─── EXCERPTED DATA ───
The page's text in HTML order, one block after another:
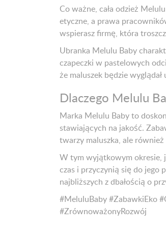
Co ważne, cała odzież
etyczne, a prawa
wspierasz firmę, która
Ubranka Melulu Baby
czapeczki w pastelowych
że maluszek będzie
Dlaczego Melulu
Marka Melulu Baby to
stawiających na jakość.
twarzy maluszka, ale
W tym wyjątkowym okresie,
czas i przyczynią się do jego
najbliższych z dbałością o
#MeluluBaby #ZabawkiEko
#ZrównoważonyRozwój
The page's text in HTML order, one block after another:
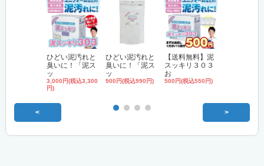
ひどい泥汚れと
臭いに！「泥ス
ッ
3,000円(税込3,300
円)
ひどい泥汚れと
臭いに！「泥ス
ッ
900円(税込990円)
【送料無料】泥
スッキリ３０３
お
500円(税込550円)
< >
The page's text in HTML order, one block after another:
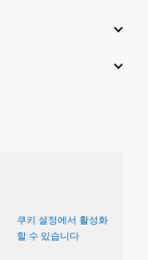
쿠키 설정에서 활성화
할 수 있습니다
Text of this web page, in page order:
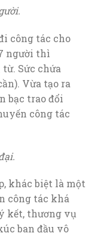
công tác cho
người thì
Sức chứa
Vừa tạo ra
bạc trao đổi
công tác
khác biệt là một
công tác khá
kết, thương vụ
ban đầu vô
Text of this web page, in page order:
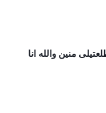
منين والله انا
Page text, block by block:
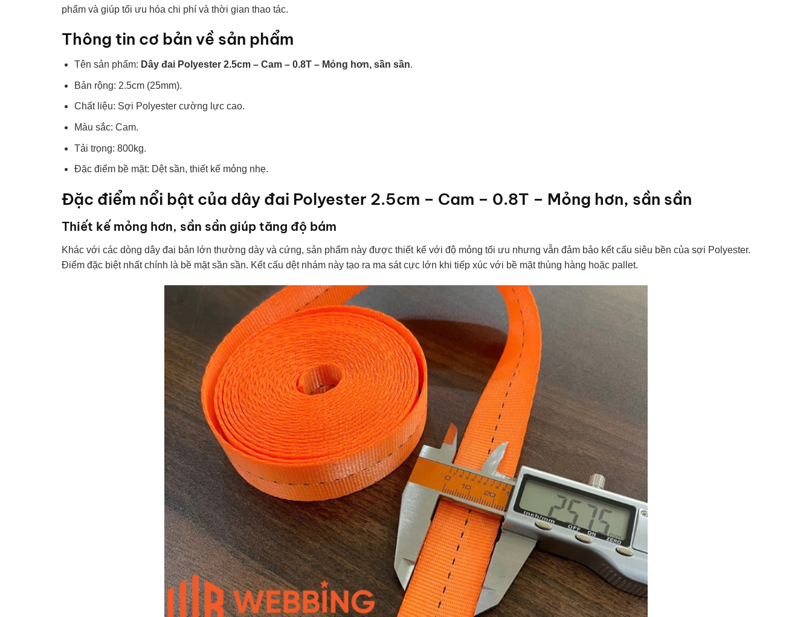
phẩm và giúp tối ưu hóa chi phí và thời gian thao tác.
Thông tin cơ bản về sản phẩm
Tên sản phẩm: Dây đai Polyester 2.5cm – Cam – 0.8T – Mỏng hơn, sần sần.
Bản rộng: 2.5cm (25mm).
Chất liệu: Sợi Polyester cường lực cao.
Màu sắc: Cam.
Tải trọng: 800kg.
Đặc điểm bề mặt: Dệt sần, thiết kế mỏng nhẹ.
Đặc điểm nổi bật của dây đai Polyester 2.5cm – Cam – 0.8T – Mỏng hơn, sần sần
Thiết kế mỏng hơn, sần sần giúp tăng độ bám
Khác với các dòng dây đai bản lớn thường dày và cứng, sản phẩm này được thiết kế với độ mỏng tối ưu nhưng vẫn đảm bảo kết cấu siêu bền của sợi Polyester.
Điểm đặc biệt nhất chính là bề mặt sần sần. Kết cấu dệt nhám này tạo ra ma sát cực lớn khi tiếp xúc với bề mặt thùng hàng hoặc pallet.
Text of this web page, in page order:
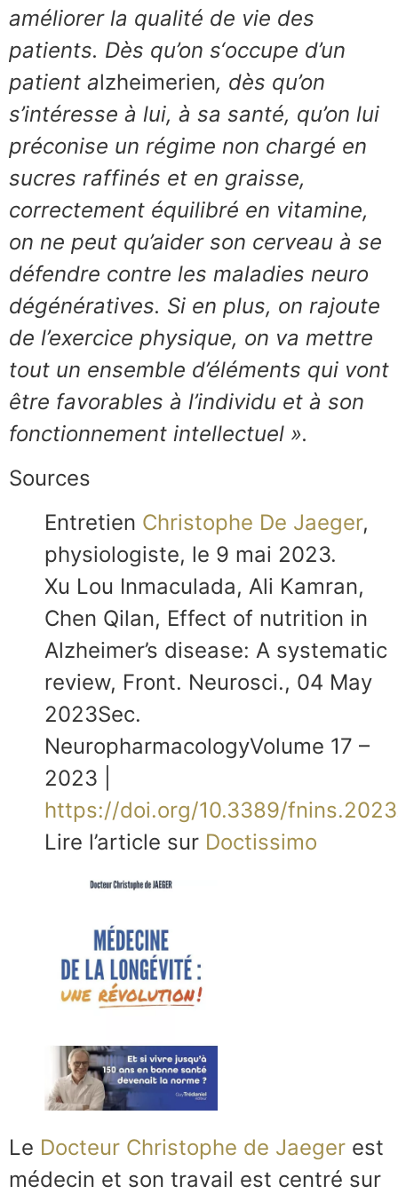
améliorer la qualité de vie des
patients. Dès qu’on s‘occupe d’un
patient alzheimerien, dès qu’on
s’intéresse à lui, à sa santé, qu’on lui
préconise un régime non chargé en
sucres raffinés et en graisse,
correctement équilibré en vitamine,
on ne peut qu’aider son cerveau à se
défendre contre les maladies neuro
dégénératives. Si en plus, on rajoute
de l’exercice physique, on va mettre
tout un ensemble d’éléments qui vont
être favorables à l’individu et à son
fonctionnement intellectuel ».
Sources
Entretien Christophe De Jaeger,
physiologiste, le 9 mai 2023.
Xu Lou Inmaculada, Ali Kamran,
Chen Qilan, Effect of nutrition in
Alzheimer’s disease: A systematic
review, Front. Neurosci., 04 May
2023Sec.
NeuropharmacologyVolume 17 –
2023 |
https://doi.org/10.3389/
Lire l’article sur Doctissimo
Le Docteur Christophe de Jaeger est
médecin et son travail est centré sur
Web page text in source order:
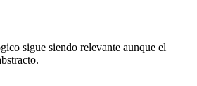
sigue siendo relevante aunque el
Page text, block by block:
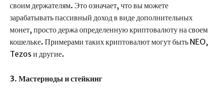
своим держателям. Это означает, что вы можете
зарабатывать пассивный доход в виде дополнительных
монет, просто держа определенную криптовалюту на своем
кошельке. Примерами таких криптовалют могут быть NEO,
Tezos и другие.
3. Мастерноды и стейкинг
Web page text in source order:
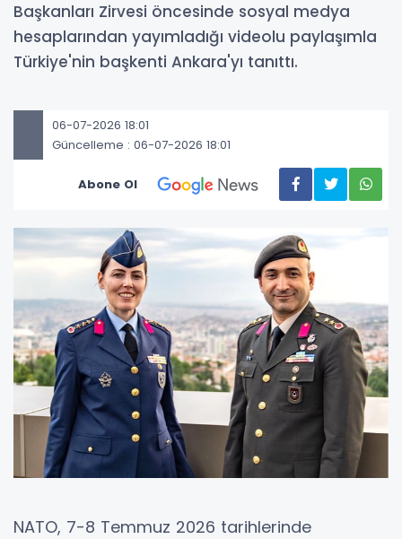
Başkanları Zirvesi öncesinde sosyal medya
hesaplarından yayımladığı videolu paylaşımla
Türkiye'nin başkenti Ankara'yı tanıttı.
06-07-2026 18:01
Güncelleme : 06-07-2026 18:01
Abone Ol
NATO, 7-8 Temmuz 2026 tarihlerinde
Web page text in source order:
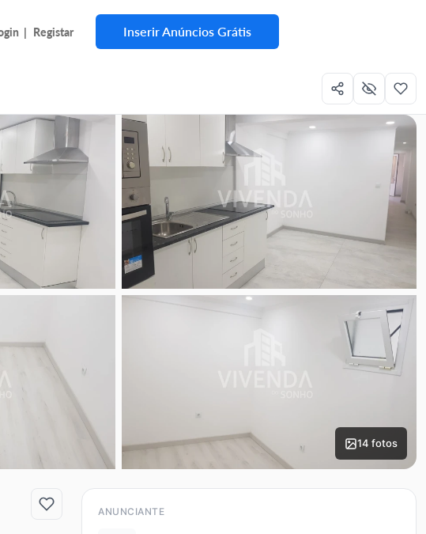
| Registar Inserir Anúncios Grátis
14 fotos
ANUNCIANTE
───
─── EXCERPTED DATA ───
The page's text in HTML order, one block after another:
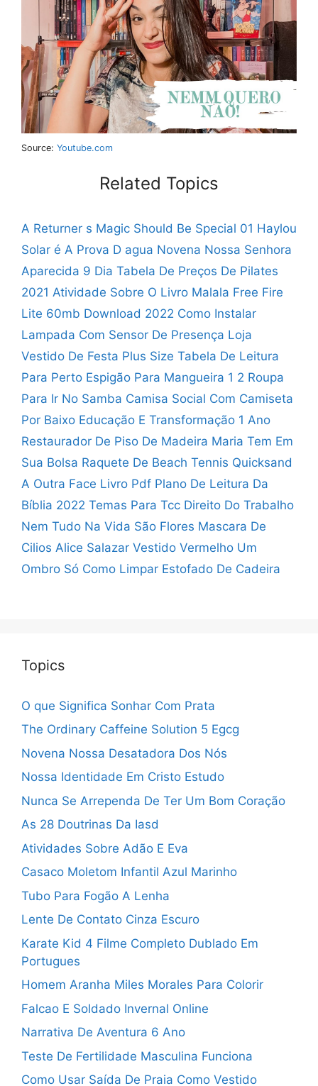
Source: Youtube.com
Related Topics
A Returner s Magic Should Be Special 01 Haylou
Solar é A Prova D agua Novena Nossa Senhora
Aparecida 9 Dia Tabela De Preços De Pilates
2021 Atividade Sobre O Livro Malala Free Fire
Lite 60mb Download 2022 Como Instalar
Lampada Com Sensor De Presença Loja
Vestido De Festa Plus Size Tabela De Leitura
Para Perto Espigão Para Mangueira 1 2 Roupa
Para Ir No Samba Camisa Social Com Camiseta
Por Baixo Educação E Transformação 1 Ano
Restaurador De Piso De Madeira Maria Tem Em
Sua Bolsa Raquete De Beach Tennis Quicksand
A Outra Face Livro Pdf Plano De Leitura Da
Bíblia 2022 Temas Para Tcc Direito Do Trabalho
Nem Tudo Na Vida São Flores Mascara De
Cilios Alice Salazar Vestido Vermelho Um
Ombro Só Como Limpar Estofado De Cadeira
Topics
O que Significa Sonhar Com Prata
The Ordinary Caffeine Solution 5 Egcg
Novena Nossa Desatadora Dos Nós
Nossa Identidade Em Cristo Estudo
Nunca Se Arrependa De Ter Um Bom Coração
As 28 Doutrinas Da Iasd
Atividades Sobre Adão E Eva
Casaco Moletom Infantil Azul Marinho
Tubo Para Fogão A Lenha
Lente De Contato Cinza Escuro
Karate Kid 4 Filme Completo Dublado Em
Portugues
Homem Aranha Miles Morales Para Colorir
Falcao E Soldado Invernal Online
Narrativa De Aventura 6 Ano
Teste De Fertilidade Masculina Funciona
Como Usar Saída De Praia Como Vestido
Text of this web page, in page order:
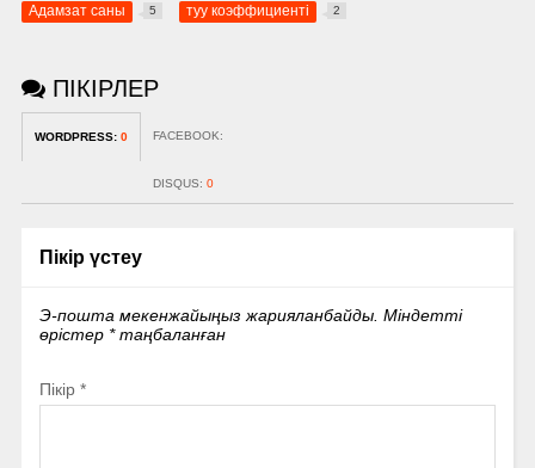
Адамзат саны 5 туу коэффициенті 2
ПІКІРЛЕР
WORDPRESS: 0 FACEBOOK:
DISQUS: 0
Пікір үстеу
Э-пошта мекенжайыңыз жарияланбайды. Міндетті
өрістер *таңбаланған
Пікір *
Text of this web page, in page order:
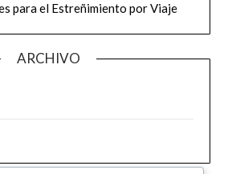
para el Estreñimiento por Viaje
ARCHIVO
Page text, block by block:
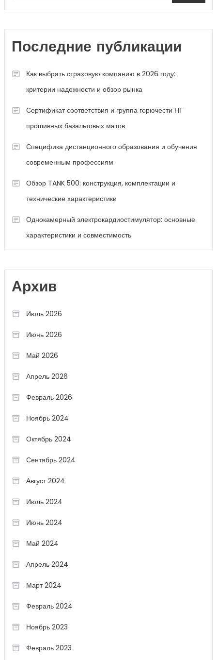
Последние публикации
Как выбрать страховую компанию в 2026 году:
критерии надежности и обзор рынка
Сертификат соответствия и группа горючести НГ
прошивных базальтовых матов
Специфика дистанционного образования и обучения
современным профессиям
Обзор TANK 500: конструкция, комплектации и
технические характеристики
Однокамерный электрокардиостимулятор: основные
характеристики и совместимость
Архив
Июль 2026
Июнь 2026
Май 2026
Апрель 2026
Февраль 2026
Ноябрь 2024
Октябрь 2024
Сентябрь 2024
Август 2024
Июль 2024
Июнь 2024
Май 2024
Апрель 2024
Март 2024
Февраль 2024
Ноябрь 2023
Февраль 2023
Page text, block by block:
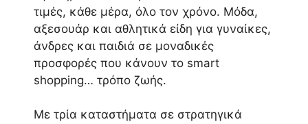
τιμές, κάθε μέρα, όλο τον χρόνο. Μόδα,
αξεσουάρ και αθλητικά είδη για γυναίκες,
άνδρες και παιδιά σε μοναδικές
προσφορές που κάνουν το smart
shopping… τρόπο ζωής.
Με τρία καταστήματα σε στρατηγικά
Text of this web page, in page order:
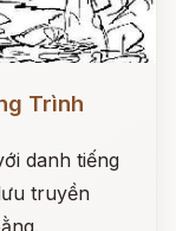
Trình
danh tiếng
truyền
───
On how many lines of the records above does the word "Christophe" appear? Answer with only that number.

▸ FINISHED EXERCISE:
2